CT myocardial perfusion imaging, including both dynamic and static dual-energy approaches, has demonstrated the ability to directly assess and quantify myocardial ischemia with simultaneous CCTA acquisition with a reasonable contrast medium volume and radiation dose delivered to the patient as long as the scanner technology is recent enough to meet such high technological requirements[4]. The administration of a pharmacological stressor, including adenosine, regadenoson, dobutamine, or dipyridamole, to induce a hyperemic myocardium, could represent a potential challenge from a radiological point of view. However, as demonstrated in our department, a trained team composed of a radiologist, technologist, and nurse with the support of cardiologists or anesthesiologists can safely handle the administration of these drugs, especially in the case of regadenoson, a selective A2A receptor agonist with limited side effects and convenient administration.
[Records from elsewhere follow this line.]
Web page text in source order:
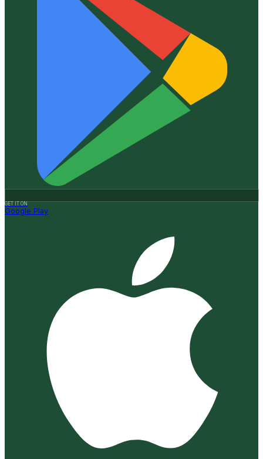
GET IT ON
Google Play
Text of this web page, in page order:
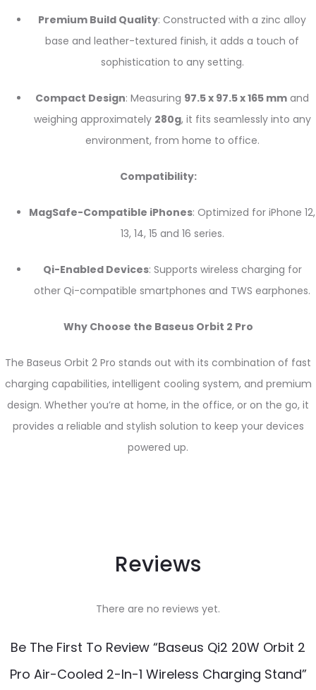
Premium Build Quality: Constructed with a zinc alloy
base and leather-textured finish, it adds a touch of
sophistication to any setting.
Compact Design: Measuring 97.5 x 97.5 x 165 mm and
weighing approximately 280g, it fits seamlessly into any
environment, from home to office.
Compatibility:
MagSafe-Compatible iPhones: Optimized for iPhone 12,
13, 14, 15 and 16 series.
Qi-Enabled Devices: Supports wireless charging for
other Qi-compatible smartphones and TWS earphones.
Why Choose the Baseus Orbit 2 Pro
The Baseus Orbit 2 Pro stands out with its combination of fast
charging capabilities, intelligent cooling system, and premium
design. Whether you’re at home, in the office, or on the go, it
provides a reliable and stylish solution to keep your devices
powered up.
Reviews
There are no reviews yet.
Be The First To Review “Baseus Qi2 20W Orbit 2
Pro Air-Cooled 2-In-1 Wireless Charging Stand”
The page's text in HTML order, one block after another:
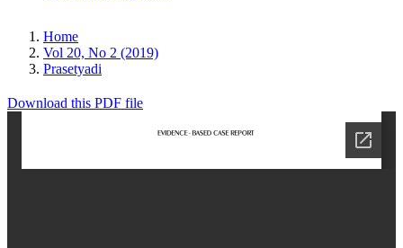
Home
Vol 20, No 2 (2019)
Prasetyadi
Download this PDF file
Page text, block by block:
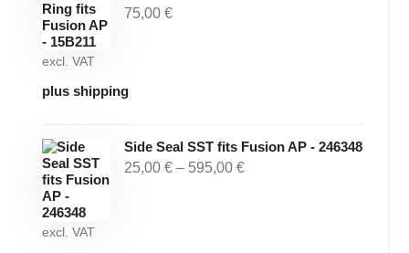
75,00€
excl. VAT
plus shipping
Side Seal SST fits Fusion AP - 246348
25,00€ – 595,00€
excl. VAT
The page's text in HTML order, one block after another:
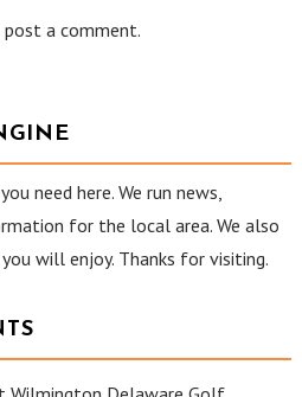
a comment.
need here. We run news,
for the local area. We also
will enjoy. Thanks for visiting.
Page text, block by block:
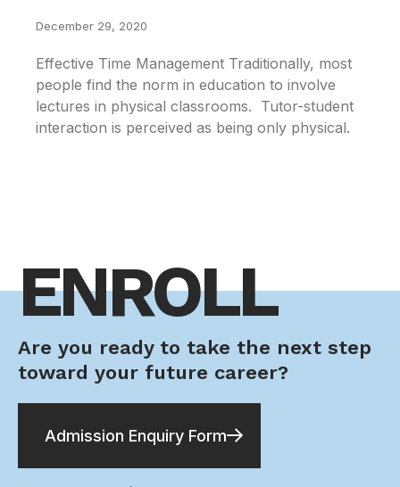
December 29, 2020
Effective Time Management Traditionally, most
people find the norm in education to involve
lectures in physical classrooms. Tutor-student
interaction is perceived as being only physical.
ENROLL
Are you ready to take the next step
toward your future career?
Admission Enquiry Form
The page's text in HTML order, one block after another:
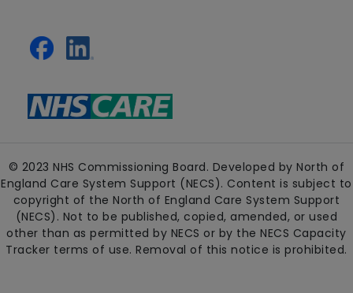
© 2023 NHS Commissioning Board. Developed by North of
England Care System Support (NECS). Content is subject to
copyright of the North of England Care System Support
(NECS). Not to be published, copied, amended, or used
other than as permitted by NECS or by the NECS Capacity
Tracker terms of use. Removal of this notice is prohibited.
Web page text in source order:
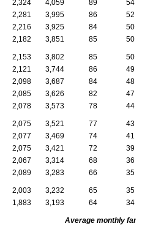
2,324 4,059 89
54
2,281 3,995 86
52
2,216 3,925 84
50
2,182 3,851 85 50
2,153 3,802 85
50
2,121 3,744 86
49
2,098 3,687 84
48
2,085 3,626 82
47
2,078 3,573 78 44
2,075 3,521 77
43
2,077 3,469 74
41
2,075 3,421 72
39
2,067 3,314 68
36
2,089 3,283 66 35
2,003 3,232 65
35
1,883 3,193 64 34
Average monthly
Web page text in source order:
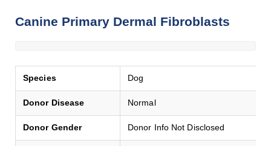
Canine Primary Dermal Fibroblasts
Species Dog
Donor Disease Normal
Donor Gender Donor Info Not Disclosed
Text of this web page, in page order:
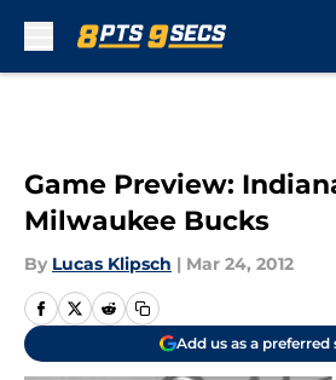
Game Preview:
Milwaukee Bucks
By Lucas Klipsch | Mar 24, 2012
Add us as a preferred
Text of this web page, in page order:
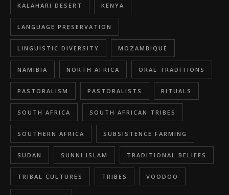
KALAHARI DESERT KENYA
LANGUAGE PRESERVATION
LINGUISTIC DIVERSITY MOZAMBIQUE
NAMIBIA NORTH AFRICA ORAL TRADITIONS
PASTORALISM PASTORALISTS RITUALS
SOUTH AFRICA SOUTH AFRICAN TRIBES
SOUTHERN AFRICA SUBSISTENCE FARMING
SUDAN SUNNI ISLAM TRADITIONAL BELIEFS
TRIBAL CULTURES TRIBES VOODOO
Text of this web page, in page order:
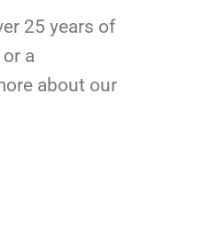
25 years of
or a
about our

In clinical settings where appropriate CT technology is not available or stress perfusion acquisitions cannot be easily performed, other options are available for the assessment of cardiac function[5]. CT-based fractional flow reserve (FFR) allows the assessment of flow-limiting stenosis directly from CCTA datasets, without the use of stress agents, additional image acquisitions or contrast medium injections. However, CT-based FFR calculations require the use of dedicated third party off-site post-processing software, significantly increasing the cost and reporting time. In-house dedicated software is under development which could drastically increase the clinical availability and utilization of this technique. Other less advanced solutions in the diagnosis of significant coronary stenosis, including the lesion length/minimal luminal diameter or corrected coronary attenuation (CCO) can be directly calculated from the CCTA dataset without the need for any dedicated software and with sufficient efficacy[6].

What role, then, should we expect CCTA to play in the standard clinical cardiovascular workup? As CT technology continues to increase the potential for functional assessment in CCTA, we believe the future of cardiac CT is bright.
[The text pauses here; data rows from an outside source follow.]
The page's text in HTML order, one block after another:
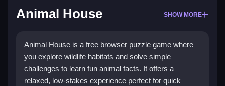
Animal House SHOW MORE
Animal House is a free browser puzzle game where
you explore wildlife habitats and solve simple
challenges to learn fun animal facts. It offers a
relaxed, low-stakes experience perfect for quick
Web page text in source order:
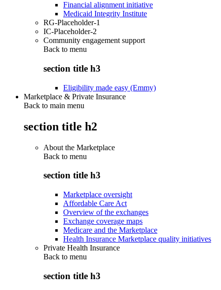
Financial alignment initiative
Medicaid Integrity Institute
RG-Placeholder-1
IC-Placeholder-2
Community engagement support
Back to menu
section title h3
Eligibility made easy (Emmy)
Marketplace & Private Insurance
Back to main menu
section title h2
About the Marketplace
Back to menu
section title h3
Marketplace oversight
Affordable Care Act
Overview of the exchanges
Exchange coverage maps
Medicare and the Marketplace
Health Insurance Marketplace quality initiatives
Private Health Insurance
Back to menu
section title h3
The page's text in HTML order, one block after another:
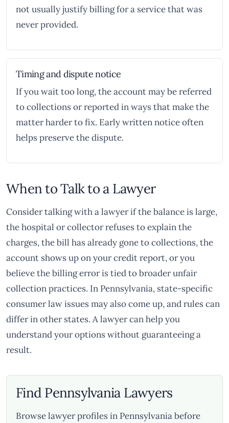
not usually justify billing for a service that was
never provided.
Timing and dispute notice
If you wait too long, the account may be referred
to collections or reported in ways that make the
matter harder to fix. Early written notice often
helps preserve the dispute.
When to Talk to a Lawyer
Consider talking with a lawyer if the balance is large,
the hospital or collector refuses to explain the
charges, the bill has already gone to collections, the
account shows up on your credit report, or you
believe the billing error is tied to broader unfair
collection practices. In Pennsylvania, state-specific
consumer law issues may also come up, and rules can
differ in other states. A lawyer can help you
understand your options without guaranteeing a
result.
Find Pennsylvania Lawyers
Browse lawyer profiles in Pennsylvania before
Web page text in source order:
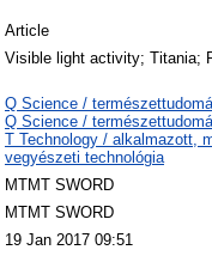
Article
Visible light activity; Titania;
Q Science /
Q Science /
T Technology / alkalmazott,
vegyészeti technológia
MTMT SWORD
MTMT SWORD
19 Jan 2017 09:51
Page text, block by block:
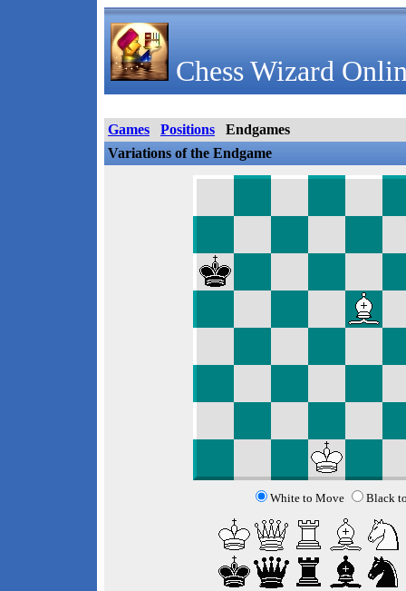
Chess Wizard
Games Positions
Endgames
Variations of the Endgame
White to Move Black
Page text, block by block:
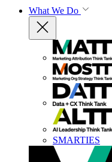
What We Do
SMARTIES
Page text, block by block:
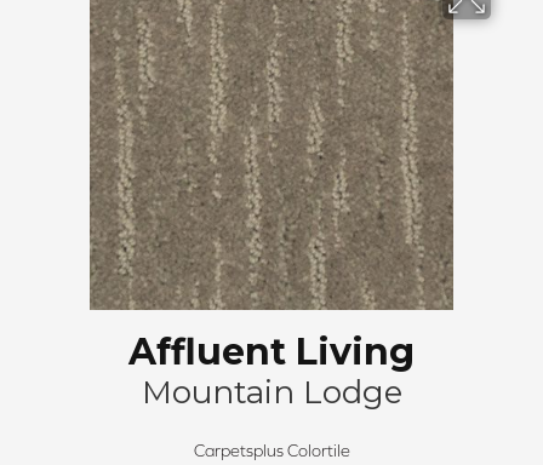
Affluent Living
Mountain Lodge
Carpetsplus Colortile
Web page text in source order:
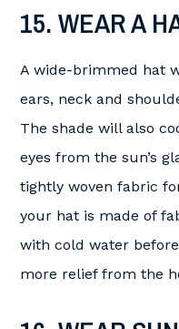
15. WEAR A
A wide-brimmed hat
ears, neck and
The shade will also
eyes from the sun’s
tightly woven fabric
your hat is made of
with cold water
more relief from the
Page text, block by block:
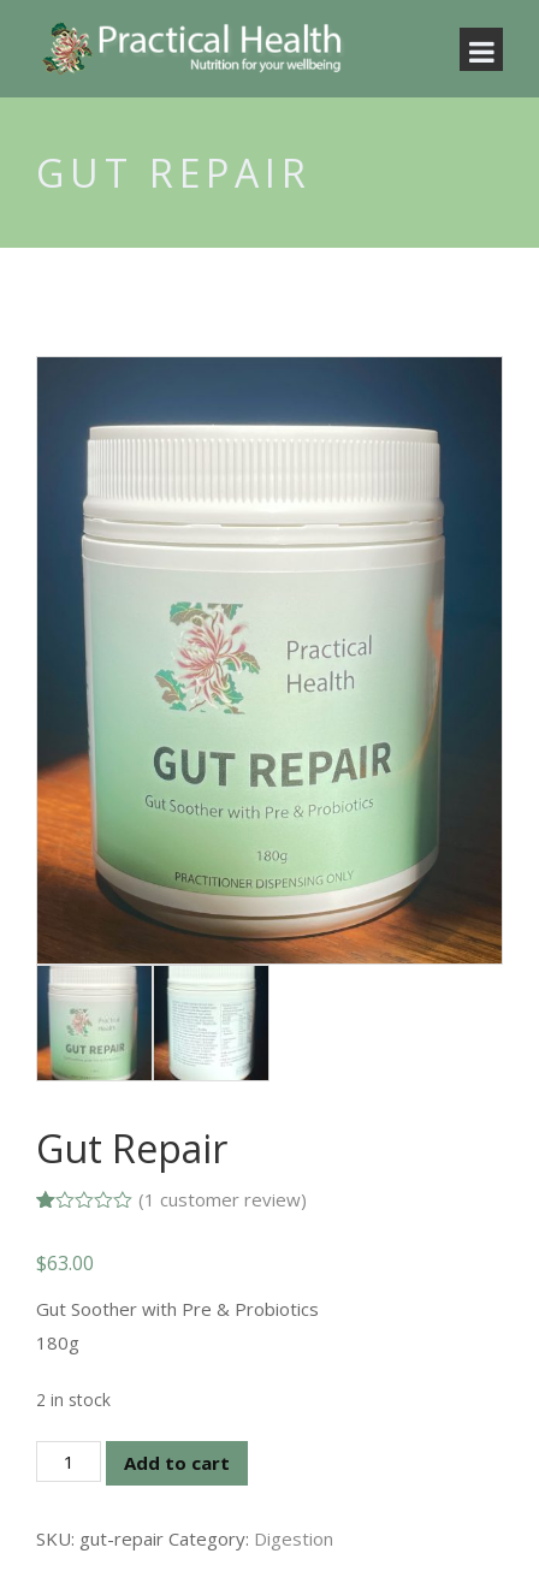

The volume of CCTA examinations has increased exponentially over the last decade as the technique grew from a niche method performed in the research environment to a routinely used diagnostic test offered in most diagnostic imaging centers. As old scanners are replaced with more advanced versions, an increasing number of hospitals and private diagnostic centers will offer CCTA and it stands to reason that clinician demand will increase. In addition, the aforementioned technological improvements will bring CT-based functional analysis to clinical practice, echoing the rise of morphological CCTA assessment.
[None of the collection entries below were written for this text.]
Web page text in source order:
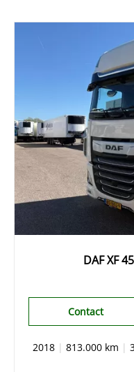
DAF XF
Contact
2018 | 813.000 km |
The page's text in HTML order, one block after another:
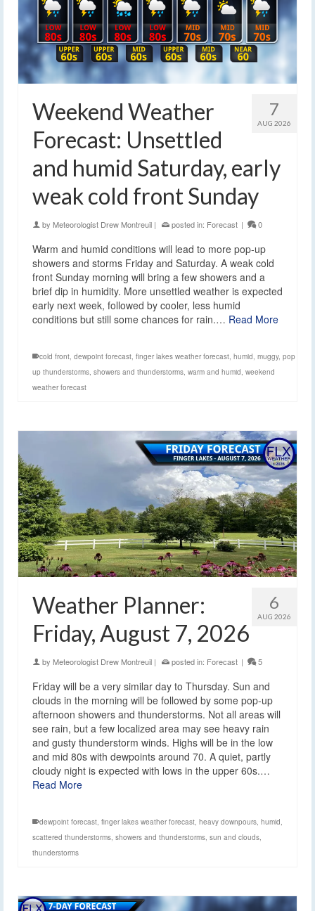
7
AUG 2026
Weekend Weather
Forecast: Unsettled
and humid Saturday, early
weak cold front Sunday
by Meteorologist Drew Montreuil | posted in: Forecast | 0
Warm and humid conditions will lead to more pop-up
showers and storms Friday and Saturday. A weak cold
front Sunday morning will bring a few showers and a
brief dip in humidity. More unsettled weather is expected
early next week, followed by cooler, less humid
conditions but still some chances for rain.… Read More
cold front, dewpoint forecast, finger lakes weather forecast, humid, muggy, pop
up thunderstorms, showers and thunderstorms, warm and humid, weekend
weather forecast
6
AUG 2026
Weather Planner:
Friday, August 7, 2026
by Meteorologist Drew Montreuil | posted in: Forecast | 5
Friday will be a very similar day to Thursday. Sun and
clouds in the morning will be followed by some pop-up
afternoon showers and thunderstorms. Not all areas will
see rain, but a few localized area may see heavy rain
and gusty thunderstorm winds. Highs will be in the low
and mid 80s with dewpoints around 70. A quiet, partly
cloudy night is expected with lows in the upper 60s.…
Read More
dewpoint forecast, finger lakes weather forecast, heavy downpours, humid,
scattered thunderstorms, showers and thunderstorms, sun and clouds,
thunderstorms
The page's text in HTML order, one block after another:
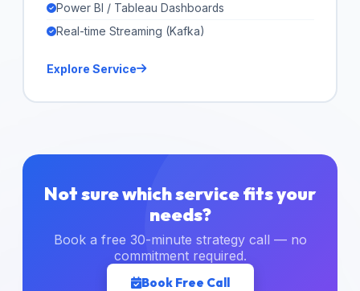
Power BI / Tableau Dashboards
Real-time Streaming (Kafka)
Explore Service
Not sure which service fits your
needs?
Book a free 30-minute strategy call — no
commitment required.
Book Free Call

In order to promote CCTA in the clinical and research environments, radiologists should prepare to embrace the change from morphological to functional imaging, furnishing all the necessary resources and information to referring clinicians. We are confident in the continued development of this well-established but rapidly growing field and that any challenges to come will continue to promote the role of comprehensively trained cardiac radiologists aware of their pivotal role in cardiac disease management.